Relaxation and self-care: Relaxation and self-care were the most frequently discussed strategies within the coping group. Examples included exercise, spending time in nature and ‘treats’ such as ordering take away food (RSC1). This category was also found in the challenges and experiences groups. For the challenges group relaxation and self-care was often portrayed as a response to the challenging situation, and the majority depicted going for walks or exercising outside in nature (RSC2). In the experiences condition examples highlighted how relaxation and self-care was used to cope, for example one reflecting on an image of a woodland walk as allowing happiness in difficult circumstances (RSC3).

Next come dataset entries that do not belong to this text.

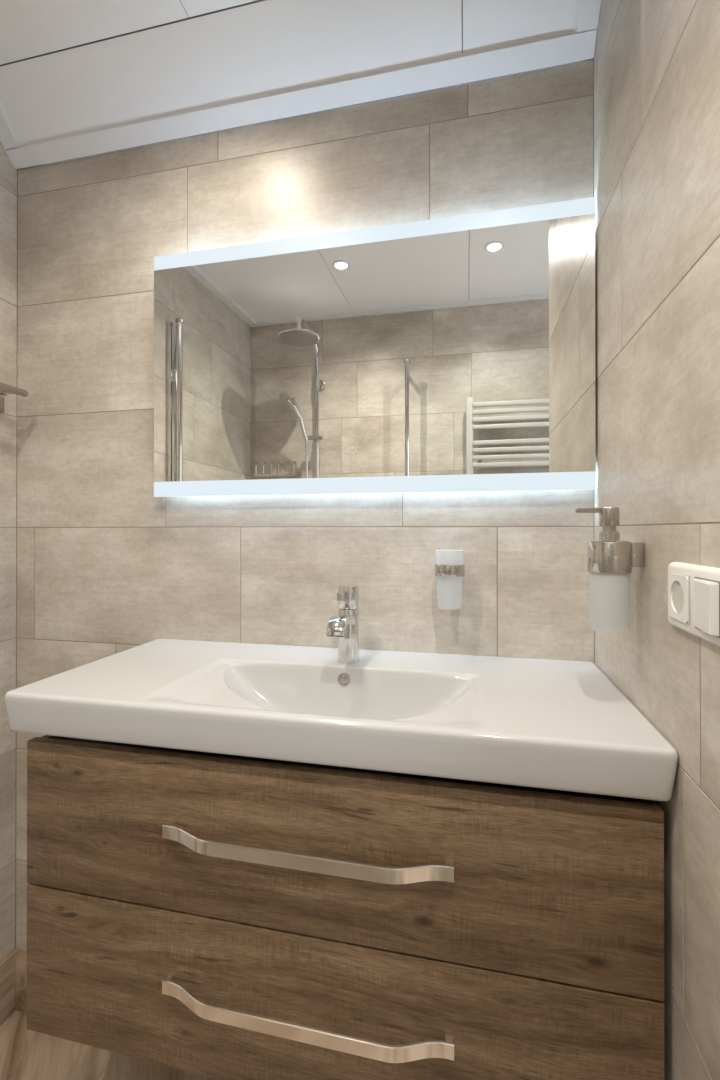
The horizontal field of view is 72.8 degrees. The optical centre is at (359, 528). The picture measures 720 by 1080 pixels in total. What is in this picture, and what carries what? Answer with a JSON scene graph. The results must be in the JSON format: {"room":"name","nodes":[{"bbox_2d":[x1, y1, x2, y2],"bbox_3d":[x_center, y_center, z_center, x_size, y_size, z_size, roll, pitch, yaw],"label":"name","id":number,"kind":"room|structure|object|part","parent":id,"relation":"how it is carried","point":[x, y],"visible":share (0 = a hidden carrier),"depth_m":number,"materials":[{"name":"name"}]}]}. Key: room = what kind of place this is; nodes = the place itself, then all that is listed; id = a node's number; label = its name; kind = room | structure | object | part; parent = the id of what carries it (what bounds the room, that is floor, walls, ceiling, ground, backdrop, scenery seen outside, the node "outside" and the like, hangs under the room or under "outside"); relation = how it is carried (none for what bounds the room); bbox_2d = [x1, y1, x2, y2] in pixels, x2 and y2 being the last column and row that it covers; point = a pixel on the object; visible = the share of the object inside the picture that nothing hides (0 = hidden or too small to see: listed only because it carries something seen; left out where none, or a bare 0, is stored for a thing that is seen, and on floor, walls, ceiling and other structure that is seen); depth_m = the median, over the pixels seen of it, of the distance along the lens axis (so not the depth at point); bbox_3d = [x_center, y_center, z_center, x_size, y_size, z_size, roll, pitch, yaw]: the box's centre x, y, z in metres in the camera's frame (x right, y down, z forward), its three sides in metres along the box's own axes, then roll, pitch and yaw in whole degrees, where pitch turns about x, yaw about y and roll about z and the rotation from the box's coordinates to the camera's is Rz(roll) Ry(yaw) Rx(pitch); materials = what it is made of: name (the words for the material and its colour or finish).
{"room":"bathroom","nodes":[
{"label":"bathroom","id":0,"kind":"room"},
{"bbox_2d":[0,141,40,963],"bbox_3d":[-1.136,0.059,0.589,0.080,2.470,1.688,0,0,12],"label":"wall","id":1,"kind":"structure","parent":0,"point":[8,173],"depth_m":1.30,"materials":[{"name":"tile"}]},
{"bbox_2d":[0,952,14,1025],"bbox_3d":[-1.094,1.216,0.572,0.007,0.157,1.520,0,0,12],"label":"baseboard","id":2,"kind":"structure","parent":1,"relation":"attached to","point":[7,967],"depth_m":1.29,"materials":[{"name":"brown wood"}]},
{"bbox_2d":[0,101,20,149],"bbox_3d":[-1.071,-1.081,0.578,0.051,0.152,1.466,0,0,12],"label":"trim","id":3,"kind":"structure","parent":1,"relation":"attached to","point":[9,138],"depth_m":1.27,"materials":[{"name":"white paint"}]},
{"bbox_2d":[0,382,27,412],"bbox_3d":[-0.933,-0.328,1.082,0.105,0.051,0.380,0,0,12],"label":"towel rack","id":4,"kind":"object","parent":1,"relation":"attached to","point":[5,389],"visible":1,"depth_m":1.22,"materials":[{"name":"silver metal"}]},
{"bbox_3d":[-0.892,-0.344,1.067,0.018,0.018,0.368,0,0,12],"label":"rail","id":5,"kind":"part","parent":4,"relation":"part of","materials":[{"name":"silver metal"}]},
{"bbox_2d":[0,1010,217,1079],"bbox_3d":[-0.034,1.323,0.342,2.176,0.060,1.528,0,0,12],"label":"floor","id":6,"kind":"structure","parent":0,"point":[25,1054],"depth_m":1.19,"materials":[{"name":"brown wood"}]},
{"bbox_2d":[0,0,596,168],"bbox_3d":[-0.033,-1.085,0.357,2.176,0.206,1.542,0,0,12],"label":"ceiling","id":7,"kind":"structure","parent":0,"point":[67,66],"depth_m":1.08,"materials":[{"name":"white paint"}]},
{"bbox_2d":[16,59,594,951],"bbox_3d":[-0.214,0.159,1.209,1.613,2.274,0.080,0,0,12],"label":"wall","id":8,"kind":"structure","parent":0,"point":[107,566],"depth_m":1.18,"materials":[{"name":"tile"}]},
{"bbox_2d":[14,950,26,1012],"bbox_3d":[-0.224,1.218,1.163,1.453,0.157,0.007,0,0,12],"label":"baseboard","id":9,"kind":"structure","parent":8,"relation":"attached to","point":[20,956],"depth_m":1.31,"materials":[{"name":"beige tile"}]},
{"bbox_2d":[5,30,597,168],"bbox_3d":[-0.227,-0.993,1.154,1.451,0.040,0.036,0,0,12],"label":"trim","id":10,"kind":"structure","parent":8,"relation":"attached to","point":[568,46],"depth_m":1.12,"materials":[{"name":"white paint"}]},
{"bbox_2d":[27,735,663,1079],"bbox_3d":[-0.059,0.600,0.910,0.998,0.511,0.433,0,0,12],"label":"vanity cabinet","id":11,"kind":"object","parent":8,"relation":"attached to","point":[218,916],"visible":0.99,"depth_m":0.71,"materials":[{"name":"brown wood"}]},
{"bbox_3d":[-0.092,0.719,0.712,0.450,0.022,0.034,0,0,12],"label":"handle","id":12,"kind":"part","parent":11,"relation":"part of","materials":[{"name":"silver metal"}]},
{"bbox_3d":[-0.092,0.476,0.713,0.450,0.022,0.034,0,0,12],"label":"handle","id":13,"kind":"part","parent":11,"relation":"part of","materials":[{"name":"silver metal"}]},
{"bbox_2d":[4,639,677,800],"bbox_3d":[-0.059,0.343,0.917,1.023,0.134,0.421,0,0,12],"label":"washbasin","id":14,"kind":"object","parent":11,"relation":"in","point":[564,725],"visible":1,"depth_m":0.78,"materials":[{"name":"white ceramic"}]},
{"bbox_2d":[326,585,359,663],"bbox_3d":[-0.033,0.197,0.976,0.047,0.158,0.132,0,0,12],"label":"mixer tap","id":15,"kind":"object","parent":14,"relation":"on","point":[344,625],"visible":1,"depth_m":1.00,"materials":[{"name":"silver metal"}]},
{"bbox_3d":[-0.036,0.187,0.962,0.036,0.032,0.102,0,0,12],"label":"spout","id":16,"kind":"part","parent":15,"relation":"part of","materials":[{"name":"silver metal"}]},
{"bbox_3d":[-0.033,0.136,0.975,0.010,0.024,0.064,0,0,12],"label":"lever","id":17,"kind":"part","parent":15,"relation":"part of","materials":[{"name":"silver metal"}]},
{"bbox_3d":[-0.089,0.732,0.738,0.982,0.246,0.018,0,0,12],"label":"drawer","id":18,"kind":"part","parent":11,"relation":"part of","materials":[{"name":"brown wood"}]},
{"bbox_3d":[-0.082,0.501,0.771,0.946,0.248,0.036,0,0,12],"label":"rail","id":19,"kind":"part","parent":11,"relation":"part of","materials":[{"name":"black wood"}]},
{"bbox_2d":[154,197,595,496],"bbox_3d":[-0.013,-0.375,1.110,1.007,0.592,0.030,0,0,12],"label":"mirror","id":20,"kind":"object","parent":8,"relation":"attached to","point":[453,353],"visible":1,"depth_m":1.08,"materials":[{"name":"clear glass"}]},
{"bbox_2d":[435,564,464,576],"bbox_3d":[0.190,0.086,1.033,0.062,0.040,0.090,0,0,12],"label":"holder","id":21,"kind":"object","parent":8,"relation":"attached to","point":[440,570],"visible":0.8,"depth_m":0.99,"materials":[{"name":"silver metal"}]},
{"bbox_2d":[436,550,463,609],"bbox_3d":[0.187,0.105,1.018,0.057,0.120,0.057,0,0,12],"label":"glass tumbler","id":22,"kind":"object","parent":21,"relation":"in","point":[449,589],"visible":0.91,"depth_m":1.00,"materials":[{"name":"white glass"}]},
{"bbox_2d":[585,0,719,1079],"bbox_3d":[0.466,0.070,0.736,0.080,2.450,0.711,0,0,12],"label":"wall","id":23,"kind":"structure","parent":0,"point":[657,62],"depth_m":0.64,"materials":[{"name":"tile"}]},
{"bbox_2d":[573,0,600,32],"bbox_3d":[0.392,-1.067,0.699,0.046,0.126,0.600,0,0,12],"label":"trim","id":24,"kind":"structure","parent":23,"relation":"attached to","point":[587,12],"depth_m":0.97,"materials":[{"name":"white paint"}]},
{"bbox_2d":[587,542,643,573],"bbox_3d":[0.386,0.043,0.737,0.077,0.046,0.060,0,0,12],"label":"holder","id":25,"kind":"object","parent":23,"relation":"attached to","point":[602,557],"visible":0.95,"depth_m":0.72,"materials":[{"name":"silver metal"}]},
{"bbox_2d":[574,507,629,632],"bbox_3d":[0.367,0.061,0.741,0.077,0.184,0.056,0,0,12],"label":"soap dispenser","id":26,"kind":"object","parent":25,"relation":"in","point":[609,594],"visible":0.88,"depth_m":0.72,"materials":[{"name":"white glass"}]},
{"bbox_2d":[589,572,629,632],"bbox_3d":[0.377,0.088,0.739,0.056,0.131,0.056,0,0,12],"label":"glass bottle","id":27,"kind":"object","parent":26,"relation":"on","point":[609,594],"depth_m":0.72,"materials":[{"name":"white glass"}]},
{"bbox_2d":[668,562,719,646],"bbox_3d":[0.375,0.082,0.551,0.018,0.081,0.152,0,0,12],"label":"outlet","id":28,"kind":"object","parent":23,"relation":"attached to","point":[693,590],"visible":1,"depth_m":0.54,"materials":[{"name":"white plastic"}]},
{"bbox_2d":[694,578,718,636],"bbox_3d":[0.362,0.082,0.517,0.009,0.054,0.054,0,0,12],"label":"rocker switch","id":29,"kind":"object","parent":28,"relation":"attached to","point":[706,590],"depth_m":0.50,"materials":[{"name":"white plastic"}]}
]}

Hobbies and keeping busy: Participants in the coping condition enjoyed the opportunity provided by extra time at home during lockdown to engage in hobbies, some continued with old hobbies while others found new hobbies or skills to occupy their time. These activities helped participants to feel ‘happy’ and ‘relaxed’ and many expressed being ‘proud’ of their achievements. For example, reflecting on a photograph of her sewing machine and making masks for others one commented: “I feel proud that I was able to do this for the people I care about and proud that I was able to remember how to sew!” (HKB1). These activities provided a feeling of purpose during a time when other activities were curtailed. As with relaxation and self-care, participants in the challenges condition captured images representing hobbies and keeping busy as examples of how they overcame the challenges experienced (HKB2). Keeping busy also included house maintenance and voluntary work, for example one family had taken up litter picking in the local community (HKB3).
Maintaining social connections: For those in the coping group finding alternative ways to maintain social connections, such as through video chat services and, as lockdown eased, socially distanced visits were viewed as essential for coping with lockdown isolation. One participant explained how Zoom had enabled him to spend time with his friends in a way that was closer to ‘real life’ than text messaging (MSC1). Rather than illustrating social connection as a coping strategy the challenges group reflected on the difficulties of being separated from others and being forced to communicate virtually or at a distance. For example, one participant reflected on seeing a family member at a distance when meeting up in a park (MSC2). The experiences group captured similar images, several referring to virtual family quiz nights, one reflected on how this represented an increase in family contact and bonding (MSC3).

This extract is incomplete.